(Saved data entries)
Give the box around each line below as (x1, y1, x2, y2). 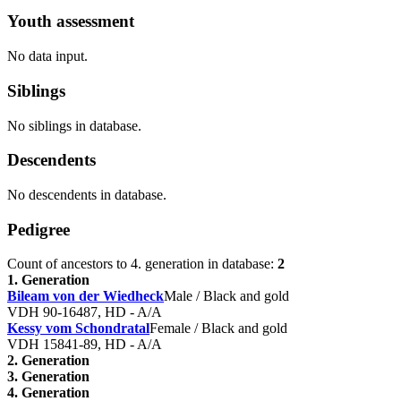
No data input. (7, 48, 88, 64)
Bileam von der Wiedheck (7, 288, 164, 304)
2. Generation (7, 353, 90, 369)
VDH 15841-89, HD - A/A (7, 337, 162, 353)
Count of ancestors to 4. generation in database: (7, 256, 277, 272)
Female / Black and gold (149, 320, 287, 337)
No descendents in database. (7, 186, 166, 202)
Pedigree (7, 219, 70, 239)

==

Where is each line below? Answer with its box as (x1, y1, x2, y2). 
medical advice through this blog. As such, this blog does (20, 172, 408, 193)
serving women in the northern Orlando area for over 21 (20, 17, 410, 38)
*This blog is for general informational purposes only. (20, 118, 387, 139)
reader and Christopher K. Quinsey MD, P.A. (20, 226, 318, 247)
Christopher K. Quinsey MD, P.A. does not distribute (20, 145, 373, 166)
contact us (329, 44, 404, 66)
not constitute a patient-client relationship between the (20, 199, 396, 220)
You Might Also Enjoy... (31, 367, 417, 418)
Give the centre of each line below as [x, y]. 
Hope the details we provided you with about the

What is expected:
If a picture sits between the line containing "Give the box" and the line containing "Pedigree (7, 219, 70, 239)", leave it out, and return the lines of that range above exactly, both ends included.

Your response:
Give the box around each line below as (x1, y1, x2, y2). 
No data input. (7, 48, 88, 64)
Bileam von der Wiedheck (7, 288, 164, 304)
2. Generation (7, 353, 90, 369)
VDH 15841-89, HD - A/A (7, 337, 162, 353)
Count of ancestors to 4. generation in database: (7, 256, 277, 272)
Female / Black and gold (149, 320, 287, 337)
No descendents in database. (7, 186, 166, 202)
Pedigree (7, 219, 70, 239)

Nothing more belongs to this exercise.